Myofascial pain syndrome ( MPS ), also known as chronic myofascial pain ( CMP ), is a syndrome characterized by chronic pain in some myofascial trigger point ("knot") and facial splicing (connective tissue). It can appear anywhere on the body.
The characteristics of the myofascial trigger point include: focus point tenderness, pain reproduction at the trigger point of palpation, muscle hardening at the trigger point of palpation, pseudo-weakness of the involved muscles, referred pain, and limited range of motion for about 5 seconds. sustained trigger point pressure.
Video Myofascial pain syndrome
Symptoms
Myofascial pain is pain in the muscles or fascia (a type of connective tissue that surrounds the muscle). It can happen in separate and separate body areas. Because any muscle or fascia in the body can be affected, this can cause a variety of local symptoms.

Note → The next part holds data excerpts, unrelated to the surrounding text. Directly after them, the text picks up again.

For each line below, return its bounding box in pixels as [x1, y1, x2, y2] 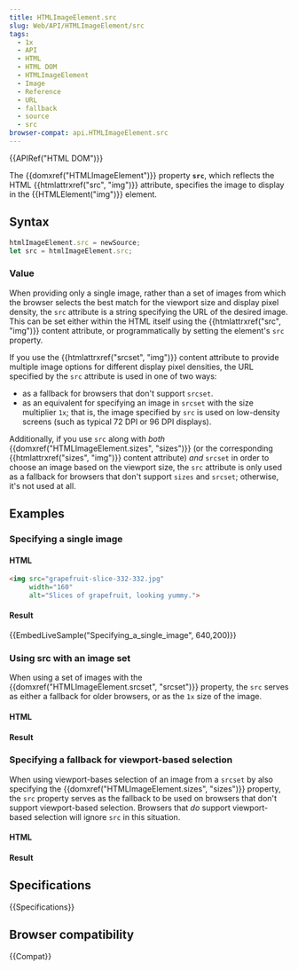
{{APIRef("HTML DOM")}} [9, 153, 104, 163]
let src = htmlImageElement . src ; [9, 246, 133, 256]
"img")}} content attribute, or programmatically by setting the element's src [9, 325, 285, 335]
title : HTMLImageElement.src [9, 12, 117, 22]
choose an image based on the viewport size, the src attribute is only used [9, 461, 282, 472]
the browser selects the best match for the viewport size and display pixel [9, 296, 279, 307]
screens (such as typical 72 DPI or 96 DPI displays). [21, 416, 212, 427]
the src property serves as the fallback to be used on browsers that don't [9, 793, 278, 803]
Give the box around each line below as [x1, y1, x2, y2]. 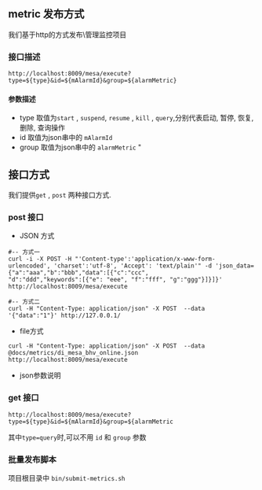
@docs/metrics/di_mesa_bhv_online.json [8, 349, 139, 357]
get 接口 [8, 392, 39, 403]
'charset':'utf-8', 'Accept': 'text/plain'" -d [53, 262, 213, 270]
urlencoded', [8, 262, 51, 270]
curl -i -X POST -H [8, 255, 72, 263]
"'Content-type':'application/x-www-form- [75, 255, 216, 263]
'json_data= [215, 262, 255, 270]
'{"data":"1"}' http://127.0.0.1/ [8, 311, 122, 320]
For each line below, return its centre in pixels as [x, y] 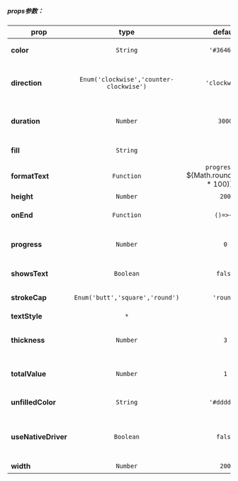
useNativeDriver [39, 436]
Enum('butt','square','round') [127, 297]
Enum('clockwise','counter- [127, 79]
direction [27, 83]
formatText [30, 176]
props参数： [25, 11]
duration [25, 121]
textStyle [27, 316]
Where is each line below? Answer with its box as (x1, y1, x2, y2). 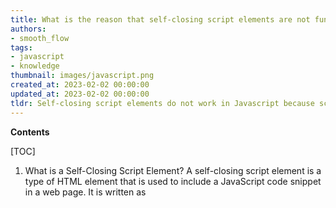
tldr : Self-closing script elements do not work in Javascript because (10, 98, 315, 108)
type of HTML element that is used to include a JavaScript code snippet (24, 175, 322, 187)
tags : (10, 42, 33, 53)
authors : (10, 24, 47, 34)
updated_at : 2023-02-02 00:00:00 (10, 89, 150, 99)
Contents (10, 126, 50, 138)
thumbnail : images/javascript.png (10, 71, 155, 81)
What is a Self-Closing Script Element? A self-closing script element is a (24, 164, 322, 176)
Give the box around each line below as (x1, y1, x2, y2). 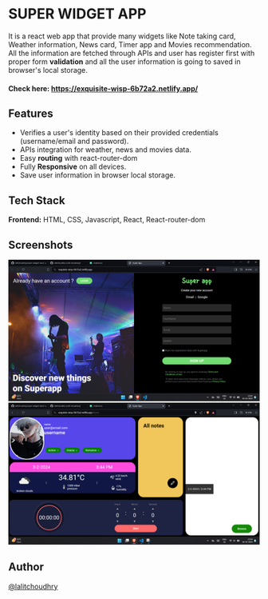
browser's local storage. (8, 65, 88, 74)
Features (8, 106, 53, 120)
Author (8, 561, 44, 574)
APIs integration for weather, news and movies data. (19, 145, 191, 154)
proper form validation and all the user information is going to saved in (8, 57, 241, 66)
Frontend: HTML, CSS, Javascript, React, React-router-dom (8, 215, 206, 225)
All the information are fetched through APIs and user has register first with (8, 48, 255, 58)
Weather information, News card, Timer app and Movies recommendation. (8, 39, 253, 49)
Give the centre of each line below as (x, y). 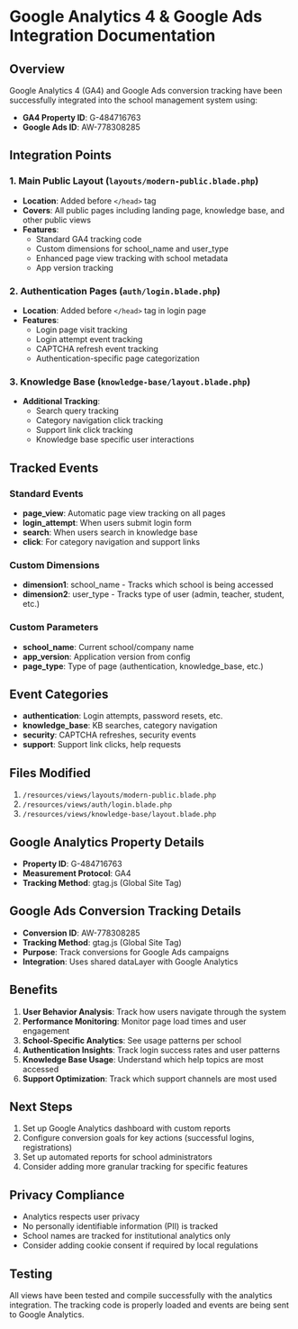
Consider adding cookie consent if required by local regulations (140, 1245)
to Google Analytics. (47, 1315)
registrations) (47, 1148)
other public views (57, 220)
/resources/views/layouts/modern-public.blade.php (119, 796)
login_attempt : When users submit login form (107, 522)
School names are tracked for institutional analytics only (126, 1236)
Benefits (34, 990)
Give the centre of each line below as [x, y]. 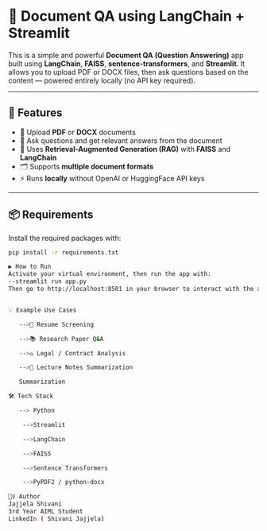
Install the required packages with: [65, 238]
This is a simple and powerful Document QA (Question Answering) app [126, 55]
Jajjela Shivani [35, 504]
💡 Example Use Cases [43, 310]
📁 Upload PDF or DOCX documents [78, 132]
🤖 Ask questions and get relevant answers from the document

In general, constant muscle pain, pain, and deep. Depending on the case and location the intensity can range from mild discomfort to torture and "like lightning". Nodes may look or feel under the skin. The pain does not go away by itself, even after self-help first aid such as ice, heat, and rest.
Maps Myofascial pain syndrome
Cause
Cause The MPS is not fully documented or understood. At least one study overrides the trigger point: "The theory of myofascial pain syndrome (MPS) caused by trigger points (TrP)... has been denied.This is not to deny the existence of the clinical phenomenon itself, which is scientifically sound and logical explanations are reasonable based known neurophysiological phenomena. "Some systemic diseases, such as connective tissue disease, can cause MPS. Poor posture and emotional disturbance may also trigger or contribute to MPS.
Diagnosis
Treatment
Massage therapy using trigger-point release techniques may be effective in relieving short-term pain. Physical therapy that involves light stretching and exercise is useful to restore full range of motion and motor coordination. Once the trigger points are gone, muscle strengthening exercises can begin, supporting the long-term health of the local muscular system.

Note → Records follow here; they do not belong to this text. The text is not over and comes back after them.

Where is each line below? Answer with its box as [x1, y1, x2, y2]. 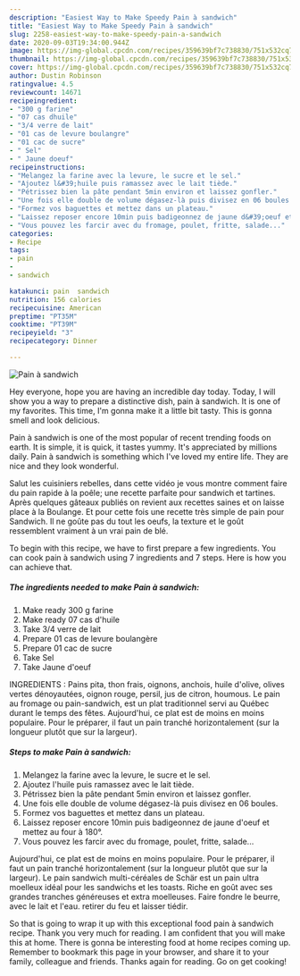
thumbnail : [9, 55, 50, 63]
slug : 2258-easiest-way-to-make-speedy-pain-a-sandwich [9, 29, 221, 38]
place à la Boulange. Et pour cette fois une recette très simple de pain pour [9, 506, 285, 517]
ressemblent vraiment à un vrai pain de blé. [9, 525, 169, 536]
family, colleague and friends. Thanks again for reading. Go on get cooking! [9, 955, 287, 966]
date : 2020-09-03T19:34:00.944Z [9, 38, 129, 47]
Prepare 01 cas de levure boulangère [21, 633, 158, 644]
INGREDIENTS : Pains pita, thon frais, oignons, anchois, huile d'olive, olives [9, 678, 286, 689]
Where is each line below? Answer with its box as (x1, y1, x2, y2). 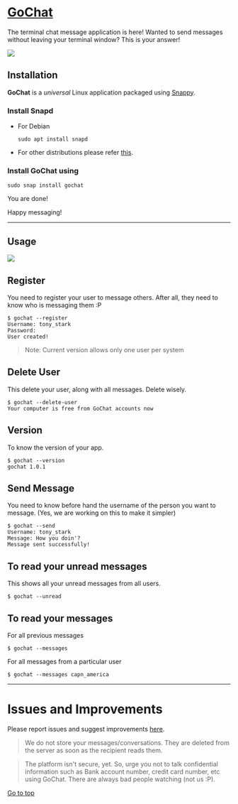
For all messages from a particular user (7, 658, 122, 666)
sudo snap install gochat (7, 182, 84, 189)
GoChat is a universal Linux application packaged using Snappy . (7, 88, 196, 97)
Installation (7, 69, 58, 82)
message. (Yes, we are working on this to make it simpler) (7, 509, 176, 517)
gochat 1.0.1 (7, 463, 46, 470)
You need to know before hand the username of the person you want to (7, 501, 216, 510)
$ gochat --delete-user (7, 398, 78, 406)
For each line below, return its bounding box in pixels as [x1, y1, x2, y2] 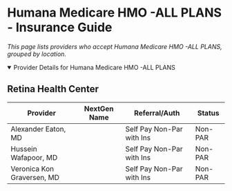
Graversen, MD [10, 172, 60, 182]
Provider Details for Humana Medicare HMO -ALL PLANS [13, 63, 176, 71]
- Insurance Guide [7, 19, 113, 35]
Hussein [10, 144, 37, 154]
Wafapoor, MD [10, 152, 58, 162]
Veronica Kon [10, 164, 54, 174]
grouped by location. [7, 50, 67, 58]
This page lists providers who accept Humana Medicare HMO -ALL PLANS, [7, 42, 222, 51]
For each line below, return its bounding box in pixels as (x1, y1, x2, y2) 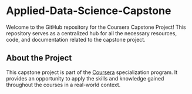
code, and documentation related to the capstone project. (6, 36, 146, 43)
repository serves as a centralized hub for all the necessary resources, (6, 29, 177, 36)
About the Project (6, 53, 72, 63)
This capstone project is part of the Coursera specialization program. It (6, 69, 178, 76)
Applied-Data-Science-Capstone (6, 4, 171, 18)
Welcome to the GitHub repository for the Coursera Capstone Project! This (6, 23, 186, 31)
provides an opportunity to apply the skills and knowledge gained (6, 75, 164, 82)
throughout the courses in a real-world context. (6, 81, 121, 88)
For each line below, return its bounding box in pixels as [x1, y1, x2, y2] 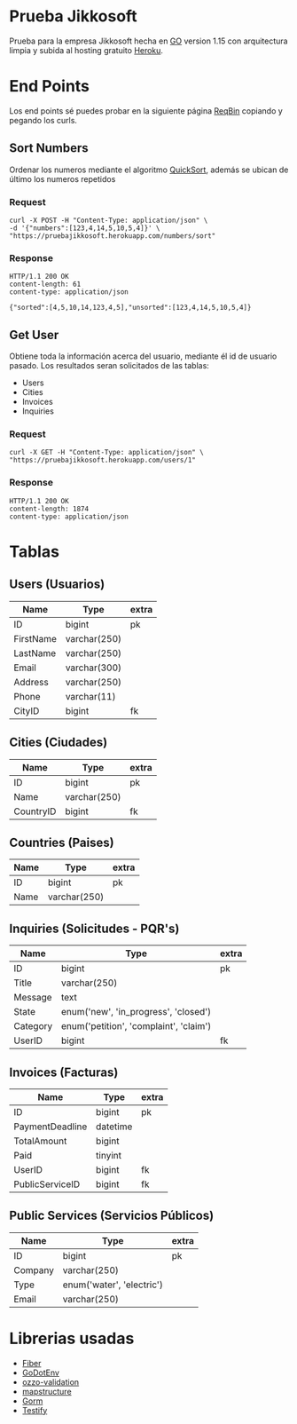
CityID [13, 704, 40, 716]
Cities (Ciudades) [9, 735, 108, 750]
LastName [13, 646, 57, 659]
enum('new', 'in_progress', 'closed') [60, 1006, 212, 1018]
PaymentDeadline [13, 1120, 88, 1133]
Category [13, 1020, 53, 1032]
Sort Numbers [9, 140, 89, 156]
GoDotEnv [21, 1367, 60, 1378]

Myofascial release, which involves the manipulation of soft fascia and massage, can improve or remediate the condition.
A systematic review concluded that the dry needle needle for the treatment of myofascial pain syndrome in the lower back appears to be a useful adjunct to standard therapy, but clear recommendations can not be made because the published study is small and of poor quality.
Posture and ergonomic evaluation may provide significant assistance in the early stages of treatment. Motion therapy such as Alexander's Technique and Feldenkrais Method can also help.
Light and sustained stretching exercises in a comfortable range of motion have been shown to reduce pain thresholds. Regular and intense activity is also recommended.
References
Source
- Starlanyl, Devin J.; Copeland, Mary Ellen (2001). Fibromyalgia & amp; Chronic Myofascial Pain: Surviving Guide (2nd ed.). Oakland, CA: New Harbinger Publication. ISBN: 978-1-57224-238-8.